Cihangir'e Pearl Harbour baskını

Koskoca bir havalandırma fanı, hastası, ihtiyarı, çocuğu, bebeğiyle tüm semte sabahtan aksama eziyet çektiriyor

Haberin Devamı

Yukarıdaki başlığı okuyunca, "Bu da nereden çıktı?" diyeceksiniz. Ama gidip gözümle görmesem, kulağımla işitmesem ben de inanmayacaktım. İstanbul'un o ünlü semti Cihangir'de oturanlar çok sıkıntılı, çok üzüntülü. Zira orada bir havalandırma sistemi var ki, her gün sabahın dokuzundan akşamın altısına kadar kulakları adeta bir uçak baskını oluyormuş gibi gürültü çıkararak rahatsızlık ediyor.

Bu semtte oturan onbinlerce kişi ilgili mercilere defalarca başvurmuşlar ama sanıyorum pek de başarılı olamamışlar... Konu bu sefer ses kirliliği. Her zaman hava kirliliği olmaz ya. Alın size yepyeni bir mesele... Düşünün, kulağınızın dibinde devamlı bir fan gürültüsü. Ama nasıl, sanki o semte uçaklar taarruz ediyormuş gibi yansıyor.

Pencereleri açar açmaz gürültü kulaklarımıza gelmeye başladı. Düşünün siz, orada hastası, ihtiyarı, çocuğu, bebeği olan evler ne haldeler... Sabahtan akşama kadar bir gürültü eziyeti. Peki, bu gürültüyü yapan nedir? Koskoca bir havalandırma fanı. Ama çok eski teknolojiden kalmış bir aygıt. Çalışmaya başladığı zaman gürültüsü o binanın içinde çalışanları da rahatsız ediyordur.

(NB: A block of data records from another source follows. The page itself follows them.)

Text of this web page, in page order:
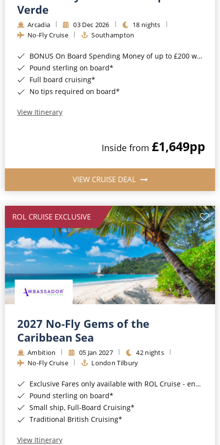
Barbados
Japan
Canary Islands
Morocco
British Isles and Northern Europe
Western Mediterranean and Iberia
Cruise & Rail
Northern Lights Cruises
Honeymoon Cruises
New to Cruising
All-Inclusive Cruises
Cruise & Stay Packages
Small Ship Cruising
River Cruises
River Cruises
Rivers of Europe
Rivers of Asia
Verde
Arcadia 03 Dec 2026
18 nights
No-Fly Cruise
Southampton
BONUS On Board Spending Money of up to £200 when you book by 8pm 25th August 2026*
Pound sterling on board*
Full board cruising*
No tips required on board*
View Itinerary
Inside from £1,649pp
VIEW CRUISE DEAL
ROL CRUISE EXCLUSIVE
2027 No-Fly Gems of the
Caribbean Sea
Ambition 05 Jan 2027
42 nights
No-Fly Cruise
London Tilbury
Exclusive Fares only available with ROL Cruise - ends 8pm 4th August 2026*
Pound sterling on board*
Small ship, Full-Board Cruising*
Traditional British Cruising*
View Itinerary

İşte enine boyuna Cihangirli vatandaşların şikayetine sebep olan havalandırma sistemini size anlattım. Bu binanın sahibi AK Sigorta. AK Sigorta'nın yöneticileri teknolojiyi yenilememekte neden direniyorlar bilmiyorum. Ama bu şikayet bana rahmetli Sakıp Ağa zamanında gelseydi kendisine söyler, iki günde işi hallederdim. Sanırım şimdi grubun başkanı olan Güler Sabancı Hanımefendi bu konuyu bilmiyor. Ben kendisine Cihangirimin şikayetini iletiyorum. Eğer Güler Hanım bu işe bir el atarsa, dakikasında hallolur. Benden uyarması...

Hem suçlu hem güçlü
Bir halk otobüsü şoförü düşünün. Hem yaşlı bir adama çarpıyor hem de hesap soran oğluna saldırıyor. Üstüne üstlük polis de bu konuda hiçbir şey yapmıyor. Olmaz böyle şey demeyin. Türkiye'de oluyor.. İşte Avcılarlı okurumuz Onur İmir'in başına gelenler:

Sabah ailemle birlikte Avcılar Bakırköy seferi yapan 34 BC 5619 plakalı halk otobüsüne bindik. Bakırköy'e meydanda otobüsten indik. Otobüs hareket edince önüne bakmayan şoför babama çarptı. Babam sendeledi ve yere düştü. Babamı kaldırdım ve doğal olarak şoföre hesap sordum. Aramızdaki diyalog şöyle gelişti:

-Dikkat et kardeşim.

-Kusura bakma. Aynaya bakarken göremedim

-Önüne bak önce sonra aynaya bakarsın

-Görmedik dedik ya..

Derken münakaşa büyüdü ve şoför küfür etmeye başladı. Sonra elinde demir bir anahtarla üzerime saldırdı. Elindeki anahtarla koluma birkaç kez vurdu.

Kolum şu an sarılı. Gelen polisler sadece ayırmakla yetindiler. "Şikayetçiyim" dediğimde Kartaltepe Karakolu'na git dediler. Karakolda hiç alakadar olmadılar. Ben yediğim darbelerle kaldım, babamın dudağı patladı. Yani hakkımız savunulamadı. Bugün bizim başımıza gelen başka bir gün bir başkasının başına gelir. Bunu bir vatandaşlık görevi olarak görüyorum.